Avant de signer : préparer les documents et sécuriser le compromis
La première erreur consiste à signer trop vite un compromis ou une promesse de vente sans avoir réuni tous les documents utiles. Diagnostics incomplets, travaux réalisés sans autorisation d'urbanisme, règlement de copropriété ou procès-verbaux d'assemblée générale non communiqués sont autant d'éléments qui peuvent inquiéter l'acheteur ou retarder la signature chez le notaire. Avant de vous engager, prenez le temps de vérifier la liste des diagnostics obligatoires, de rassembler les documents relatifs au bien (titres de propriété, autorisations de travaux, plans, règlements, procès-verbaux récents) et de signaler les éventuels problèmes connus.
Une autre erreur fréquente est d'accepter un compromis flou sur le financement ou les conditions suspensives. Il est important que le texte précise clairement le délai laissé à l'acheteur pour obtenir son prêt, le ou les organismes bancaires sollicités et les justificatifs à produire en cas de refus. Des clauses trop vagues peuvent entraîner des discussions sur la bonne foi de l'acheteur ou sur le maintien de la vente si le financement n'est pas obtenu dans les temps.
Signaux d'alerte à ne pas négliger : un projet de compromis très court ou peu détaillé, l'absence de mention sur le financement, des diagnostics manquants ou périmés, un acheteur pressé de signer alors que tous les documents ne sont pas prêts. En cas de doute, il peut être utile de faire relire le projet par un professionnel du droit pour identifier les clauses à préciser avant la signature.
Pendant et après la vente : respecter les délais et gérer les défauts découverts
Au cours de la vente, une erreur fréquente est de sous-estimer l'importance des délais. L'acheteur bénéficie en principe d'un délai de rétractation de 10 jours après la notification du compromis : il peut renoncer sans motif, ce qui impose au vendeur d'anticiper cette possibilité avant de s'engager sur un nouveau projet. Il est également essentiel de suivre les dates prévues pour la réalisation des conditions suspensives (obtention du prêt, purge d'un droit de préemption, mainlevée d'hypothèque) et d'alerter rapidement le notaire ou la partie adverse en cas de difficulté. Un manque de réactivité peut conduire à des demandes de prolongation mal organisées ou à des tensions sur la suite de la vente.
Après la signature de l'acte, des désordres ou défauts importants peuvent être découverts par l'acheteur. Une autre erreur serait de considérer que tout problème relève automatiquement d'un vice caché ou, au contraire, de minimiser un défaut que vous connaissiez déjà lors de la vente. Il est conseillé de signaler honnêtement les défauts dont vous avez connaissance et de vous appuyer sur les diagnostics pour informer l'acheteur. En cas de litige, l'analyse des documents remis, des échanges avant la vente et du moment de découverte du défaut permettra de déterminer si les conditions du vice caché sont ou non réunies et quelles solutions peuvent être envisagées (négociation amiable, réduction de prix, éventuellement action en justice).
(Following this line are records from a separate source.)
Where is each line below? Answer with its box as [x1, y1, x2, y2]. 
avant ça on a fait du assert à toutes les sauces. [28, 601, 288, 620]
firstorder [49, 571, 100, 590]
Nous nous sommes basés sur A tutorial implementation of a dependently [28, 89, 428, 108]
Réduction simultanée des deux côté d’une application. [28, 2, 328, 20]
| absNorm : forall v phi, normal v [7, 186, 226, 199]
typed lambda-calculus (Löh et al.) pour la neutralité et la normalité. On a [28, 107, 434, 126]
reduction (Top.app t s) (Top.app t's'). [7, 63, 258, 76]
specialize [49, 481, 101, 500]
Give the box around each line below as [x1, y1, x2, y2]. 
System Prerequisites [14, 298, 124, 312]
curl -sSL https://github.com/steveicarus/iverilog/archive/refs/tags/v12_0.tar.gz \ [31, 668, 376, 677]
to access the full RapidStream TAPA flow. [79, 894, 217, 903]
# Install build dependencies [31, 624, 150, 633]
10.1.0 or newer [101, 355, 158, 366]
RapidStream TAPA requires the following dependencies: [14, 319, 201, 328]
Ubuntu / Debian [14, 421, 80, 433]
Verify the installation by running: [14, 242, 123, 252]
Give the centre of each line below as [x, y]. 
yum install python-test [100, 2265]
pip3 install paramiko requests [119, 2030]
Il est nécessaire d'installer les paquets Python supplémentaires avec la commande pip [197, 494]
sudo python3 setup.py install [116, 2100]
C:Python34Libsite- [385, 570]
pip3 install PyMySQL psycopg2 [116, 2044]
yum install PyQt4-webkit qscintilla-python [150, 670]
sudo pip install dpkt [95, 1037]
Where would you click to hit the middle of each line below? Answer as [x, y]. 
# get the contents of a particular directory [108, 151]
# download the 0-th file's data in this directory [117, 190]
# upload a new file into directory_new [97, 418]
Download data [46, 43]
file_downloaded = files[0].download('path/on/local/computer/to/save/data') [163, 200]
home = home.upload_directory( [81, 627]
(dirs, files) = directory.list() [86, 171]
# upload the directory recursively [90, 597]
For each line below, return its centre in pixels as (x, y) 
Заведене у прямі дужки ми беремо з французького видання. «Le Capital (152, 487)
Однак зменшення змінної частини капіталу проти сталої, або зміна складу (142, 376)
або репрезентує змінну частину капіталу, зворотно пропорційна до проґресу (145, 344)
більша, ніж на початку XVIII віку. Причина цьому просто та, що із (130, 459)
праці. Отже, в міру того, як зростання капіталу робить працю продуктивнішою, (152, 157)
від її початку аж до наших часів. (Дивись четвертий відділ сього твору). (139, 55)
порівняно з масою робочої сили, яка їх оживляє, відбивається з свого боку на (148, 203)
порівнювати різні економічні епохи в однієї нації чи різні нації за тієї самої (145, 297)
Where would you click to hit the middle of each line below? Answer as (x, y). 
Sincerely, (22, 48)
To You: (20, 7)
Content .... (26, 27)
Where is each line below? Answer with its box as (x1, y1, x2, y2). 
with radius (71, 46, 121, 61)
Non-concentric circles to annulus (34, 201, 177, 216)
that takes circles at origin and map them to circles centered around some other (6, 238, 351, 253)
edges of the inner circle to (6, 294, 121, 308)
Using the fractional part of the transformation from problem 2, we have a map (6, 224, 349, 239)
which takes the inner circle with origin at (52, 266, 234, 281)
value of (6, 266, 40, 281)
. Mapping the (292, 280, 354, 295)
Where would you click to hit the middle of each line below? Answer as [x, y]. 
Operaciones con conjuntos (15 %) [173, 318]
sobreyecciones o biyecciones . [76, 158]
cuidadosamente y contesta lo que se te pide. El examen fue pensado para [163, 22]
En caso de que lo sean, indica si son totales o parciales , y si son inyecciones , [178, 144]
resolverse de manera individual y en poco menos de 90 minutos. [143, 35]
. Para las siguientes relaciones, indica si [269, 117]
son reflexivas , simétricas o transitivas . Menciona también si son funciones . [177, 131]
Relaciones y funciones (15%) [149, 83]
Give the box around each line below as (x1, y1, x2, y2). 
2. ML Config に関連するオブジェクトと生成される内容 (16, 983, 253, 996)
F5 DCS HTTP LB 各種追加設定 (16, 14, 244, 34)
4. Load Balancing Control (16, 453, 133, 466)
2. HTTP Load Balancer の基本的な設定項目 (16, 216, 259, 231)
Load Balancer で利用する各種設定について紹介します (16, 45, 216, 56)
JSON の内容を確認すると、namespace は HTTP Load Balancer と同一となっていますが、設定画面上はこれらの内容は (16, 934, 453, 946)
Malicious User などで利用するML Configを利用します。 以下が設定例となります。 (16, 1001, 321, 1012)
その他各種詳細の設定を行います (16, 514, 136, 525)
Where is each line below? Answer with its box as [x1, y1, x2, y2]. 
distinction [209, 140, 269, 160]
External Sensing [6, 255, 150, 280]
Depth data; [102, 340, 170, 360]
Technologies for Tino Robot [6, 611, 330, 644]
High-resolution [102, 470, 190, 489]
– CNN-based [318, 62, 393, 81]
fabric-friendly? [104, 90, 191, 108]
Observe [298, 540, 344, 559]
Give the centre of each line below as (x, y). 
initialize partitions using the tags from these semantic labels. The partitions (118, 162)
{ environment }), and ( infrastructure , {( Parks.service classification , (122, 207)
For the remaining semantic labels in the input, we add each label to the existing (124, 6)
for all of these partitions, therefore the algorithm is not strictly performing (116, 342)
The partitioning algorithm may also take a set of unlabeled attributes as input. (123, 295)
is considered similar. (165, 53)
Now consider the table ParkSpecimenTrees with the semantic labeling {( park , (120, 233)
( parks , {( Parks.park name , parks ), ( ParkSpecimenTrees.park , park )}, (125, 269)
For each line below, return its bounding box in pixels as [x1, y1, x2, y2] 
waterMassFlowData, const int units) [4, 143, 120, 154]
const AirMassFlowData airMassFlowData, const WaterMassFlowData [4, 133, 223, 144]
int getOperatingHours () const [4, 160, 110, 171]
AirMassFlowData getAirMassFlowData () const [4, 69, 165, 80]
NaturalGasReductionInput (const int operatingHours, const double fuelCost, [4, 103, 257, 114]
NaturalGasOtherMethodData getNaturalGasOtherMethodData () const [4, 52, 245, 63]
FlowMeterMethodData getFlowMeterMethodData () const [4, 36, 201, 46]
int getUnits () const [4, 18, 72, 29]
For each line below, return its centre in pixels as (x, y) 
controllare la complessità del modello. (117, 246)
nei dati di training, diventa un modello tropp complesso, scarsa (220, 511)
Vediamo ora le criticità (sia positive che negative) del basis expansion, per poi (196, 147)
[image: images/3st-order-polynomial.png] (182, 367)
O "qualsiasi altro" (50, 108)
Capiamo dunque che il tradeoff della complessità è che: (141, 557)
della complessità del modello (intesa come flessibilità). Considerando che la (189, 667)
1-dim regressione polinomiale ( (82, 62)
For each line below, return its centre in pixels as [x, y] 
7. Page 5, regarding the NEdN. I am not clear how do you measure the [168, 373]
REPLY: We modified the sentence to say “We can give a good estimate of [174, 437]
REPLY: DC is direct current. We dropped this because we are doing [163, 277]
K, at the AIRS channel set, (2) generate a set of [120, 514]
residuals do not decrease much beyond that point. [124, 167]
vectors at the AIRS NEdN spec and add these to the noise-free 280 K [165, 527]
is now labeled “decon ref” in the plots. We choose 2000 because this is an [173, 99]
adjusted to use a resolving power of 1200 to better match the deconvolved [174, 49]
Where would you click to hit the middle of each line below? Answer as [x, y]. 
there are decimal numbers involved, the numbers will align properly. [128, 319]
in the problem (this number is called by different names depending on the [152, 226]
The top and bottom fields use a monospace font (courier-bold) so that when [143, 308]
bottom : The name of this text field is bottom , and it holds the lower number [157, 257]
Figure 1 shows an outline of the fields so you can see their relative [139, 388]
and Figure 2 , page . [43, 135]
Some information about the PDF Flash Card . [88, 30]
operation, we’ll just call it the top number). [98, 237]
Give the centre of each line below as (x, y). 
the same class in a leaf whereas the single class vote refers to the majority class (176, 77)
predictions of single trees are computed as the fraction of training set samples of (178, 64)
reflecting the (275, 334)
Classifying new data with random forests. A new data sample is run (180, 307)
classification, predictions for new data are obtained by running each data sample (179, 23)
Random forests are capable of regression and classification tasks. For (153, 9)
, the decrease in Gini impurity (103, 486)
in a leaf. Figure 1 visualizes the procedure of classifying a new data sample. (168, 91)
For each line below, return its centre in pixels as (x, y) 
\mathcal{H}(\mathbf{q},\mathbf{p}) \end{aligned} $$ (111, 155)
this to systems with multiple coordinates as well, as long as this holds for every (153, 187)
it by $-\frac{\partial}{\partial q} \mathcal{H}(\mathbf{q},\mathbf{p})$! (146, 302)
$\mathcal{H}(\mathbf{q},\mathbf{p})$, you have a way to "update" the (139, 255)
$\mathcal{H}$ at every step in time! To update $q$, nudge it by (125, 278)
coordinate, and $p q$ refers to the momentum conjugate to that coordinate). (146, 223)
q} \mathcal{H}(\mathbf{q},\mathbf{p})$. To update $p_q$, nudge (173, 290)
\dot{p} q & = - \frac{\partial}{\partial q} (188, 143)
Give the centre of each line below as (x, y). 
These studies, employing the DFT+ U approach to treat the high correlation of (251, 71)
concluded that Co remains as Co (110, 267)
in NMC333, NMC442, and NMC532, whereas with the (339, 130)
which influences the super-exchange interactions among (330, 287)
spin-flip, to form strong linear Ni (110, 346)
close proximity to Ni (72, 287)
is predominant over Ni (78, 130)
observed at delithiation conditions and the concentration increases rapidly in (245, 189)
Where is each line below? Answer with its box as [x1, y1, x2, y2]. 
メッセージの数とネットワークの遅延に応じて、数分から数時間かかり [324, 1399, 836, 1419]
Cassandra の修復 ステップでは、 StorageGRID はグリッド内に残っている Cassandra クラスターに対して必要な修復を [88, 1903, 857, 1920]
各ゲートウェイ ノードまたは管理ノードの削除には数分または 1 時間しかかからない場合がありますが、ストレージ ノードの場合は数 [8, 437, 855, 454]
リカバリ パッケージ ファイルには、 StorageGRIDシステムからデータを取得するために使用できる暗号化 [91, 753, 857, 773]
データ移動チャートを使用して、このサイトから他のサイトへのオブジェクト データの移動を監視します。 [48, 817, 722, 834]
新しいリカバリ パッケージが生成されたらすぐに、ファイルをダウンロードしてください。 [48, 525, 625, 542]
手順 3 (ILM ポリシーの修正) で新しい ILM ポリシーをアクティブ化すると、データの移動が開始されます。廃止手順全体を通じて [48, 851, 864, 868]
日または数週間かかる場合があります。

À retenir : préparez la vente en amont en rassemblant vos diagnostics et documents, et ne signez pas un compromis imprécis sur le financement ; soyez vigilant sur les délais de rétractation et de réalisation des conditions suspensives pour éviter les blocages ; en cas de défaut important découvert avant ou après la vente, réagissez rapidement et conservez tous les échanges et justificatifs pour pouvoir, si nécessaire, faire valoir vos droits dans de bonnes conditions.